Олька не выдержала, проскользнула в сени, натянула резиновые сапожки, скатилась с крыльца на улицу и бросилась к подвалу. Вход у него был слева, сразу за пристройкой, где папа хранил дрова.

Так и есть. Дверь была открыта, из квадратного провала лился желтый свет. Олька подошла ближе. Папа не разрешал приближаться к подвалу, носил ключ от замка с собой и никогда не рассказывал, что же там находится. Один раз, в Новый год, перебрав с алкоголем, бросил несколько несвязных слов: «вязь… перевязь… довязать бы… не крестясь», кивнул на обрывки ниточек, которые словно прорастали сквозь половицы, а потом уткнул лицо в ладони и так и сидел в молчании минут двадцать.

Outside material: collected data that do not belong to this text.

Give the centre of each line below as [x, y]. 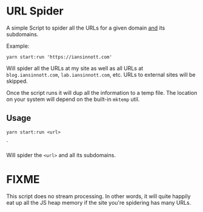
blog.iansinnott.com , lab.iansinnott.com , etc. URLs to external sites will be [101, 74]
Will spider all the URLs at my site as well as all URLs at [75, 68]
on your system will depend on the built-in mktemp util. [73, 99]
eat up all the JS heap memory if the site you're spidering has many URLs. [99, 202]
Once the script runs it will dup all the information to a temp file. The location [102, 92]
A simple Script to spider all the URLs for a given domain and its [86, 28]
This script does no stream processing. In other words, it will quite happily [98, 196]
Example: [18, 46]
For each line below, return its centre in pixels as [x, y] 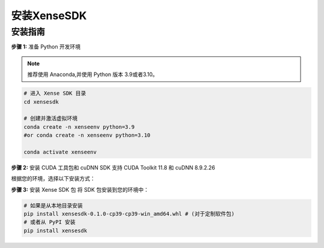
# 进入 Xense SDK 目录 [55, 93]
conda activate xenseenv [60, 152]
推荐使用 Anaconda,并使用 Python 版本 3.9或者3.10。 [93, 74]
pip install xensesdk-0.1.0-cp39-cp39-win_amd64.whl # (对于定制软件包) [129, 214]
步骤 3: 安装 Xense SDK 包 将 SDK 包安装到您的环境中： [80, 189]
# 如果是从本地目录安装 [53, 205]
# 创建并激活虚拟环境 [51, 119]
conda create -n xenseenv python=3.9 [79, 127]
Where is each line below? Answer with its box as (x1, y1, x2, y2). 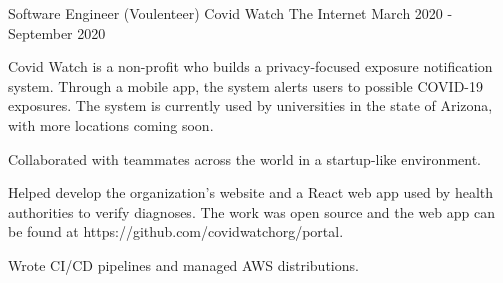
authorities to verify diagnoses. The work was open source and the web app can (8, 201, 496, 222)
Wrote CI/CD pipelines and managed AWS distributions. (8, 254, 359, 275)
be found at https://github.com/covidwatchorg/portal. (8, 221, 344, 242)
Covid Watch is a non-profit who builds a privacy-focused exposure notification (8, 56, 493, 77)
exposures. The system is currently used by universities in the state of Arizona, (8, 95, 493, 116)
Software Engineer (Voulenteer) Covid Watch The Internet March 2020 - (8, 3, 453, 23)
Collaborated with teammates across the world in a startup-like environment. (8, 148, 481, 169)
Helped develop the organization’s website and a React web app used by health (8, 182, 493, 203)

Ветер как будто толкнул в спину, Олька подошла к распахнутой двери, а потом сама не заметила, как спустилась по разбитым бетонным ступенькам почти до конца, разглядела земляной пол в пятне света, услышала обрывки каких-то фраз. Баба Глаша говорила:

– Я у тебя в долгу, помнишь? Ты многое для меня сделал, дорогой. Наше прошлое – это наша жизнь. А еще помог уехать. С возвращением, опять же, помог. Давно пора было этот дом сжечь. Набралась я сил, и еще больше наберусь. Чай, слух обо мне не забылся, люди придут. Ну, а теперь принимай должок. Закончим дело – будет все у тебя хорошо…

Папа тоже что-то говорил, но Олька почти его не слышала из-за нарастающего непонятного звука.

Цок-цок-цок.

Спицы бились друг о дружку. Громче. Громче.

Цок-цок-цок. Отражался от кирпичных стен, от ступеней, резал уши, вызывал слезы. Громче.

Громче.

Свет как будто сделался осязаем, потяжелел, загустел, превратился в сырой яичный желток. Олька завязла в нем и не могла пошевелиться. Звук удара спиц проник внутрь головы, зацепился где-то в области затылка, за глазами, в висках, внизу живота, за пупком, и дергал, дергал. Громче.

Кто-то закричал. И после того как крик – длившийся всего несколько секунд – оборвался, оборвался и морок. Олька попятилась, едва не упала, бросилась наверх, в объятия холодного ветра, который остудил бы горевшее от волнения и страха лицо.